Contents

Digital circuit

Digital circuits are electric circuits based on a number of discrete voltage levels. In most cases there are two voltage levels: one near to zero volts and one at a higher level depending on the supply voltage in use. These two levels are often represented as L and H. The two levels are used to represent the binary integers or logic levels of 0 and 1. In active-high logic, L represents binary 0 and H represents binary 1. Active-low logic uses the reverse representation.

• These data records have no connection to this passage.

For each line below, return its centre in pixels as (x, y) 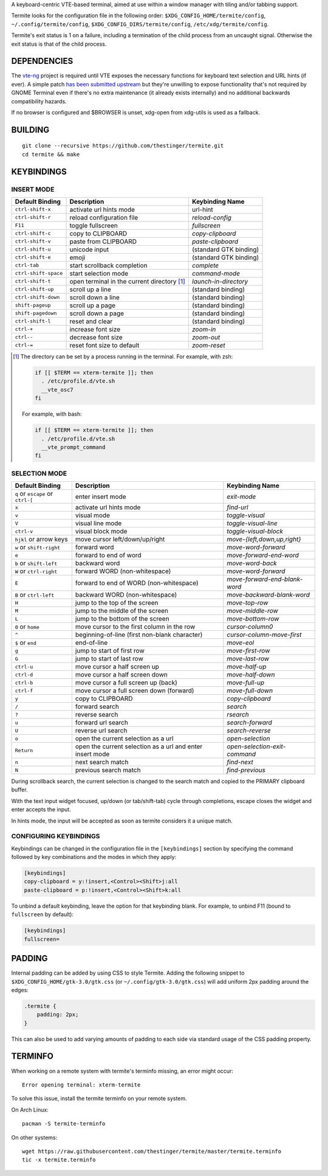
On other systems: (34, 1137)
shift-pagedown (36, 313)
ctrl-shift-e (33, 258)
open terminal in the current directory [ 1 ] (127, 281)
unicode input (89, 249)
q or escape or (34, 494)
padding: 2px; (58, 1015)
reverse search (97, 715)

It is usual to allow some tolerance in the voltage levels used; for example, 0 to 2 volts might represent logic 0, and 3 to 5 volts logic 1. A voltage of 2 to 3 volts would be invalid and would occur only in a fault condition. However, few logic circuits can detect such a fault, and most will just choose to interpret the signal randomly as either a 0 or a 1.

Digital circuits are the most common hardware realisation of Boolean algebra and are the basis of all digital computers. (See also logic gate.)

They can also be used to process digital information without being connected up as a computer. Such circuits are referred to as "random logic".

It is possible to construct digital circuits in forms other than electronic. In principle, any technology capable of representing two discrete states and performing Boolean operations could be used to build a logic circuit. Hydraulic, pneumatic and mechanical versions of logic gates exist and are used in situations where electricity cannot be used. The first two types are considered under the heading of fluidics. One application of fluidic logic is in military hardware that is likely to be exposed to a nuclear electromagnetic pulse (nuclear EMP, or NEMP) that would destroy any electrical circuits.

Most recently, attempts are being made to construct optical computing[?] systems capable of processing digital information.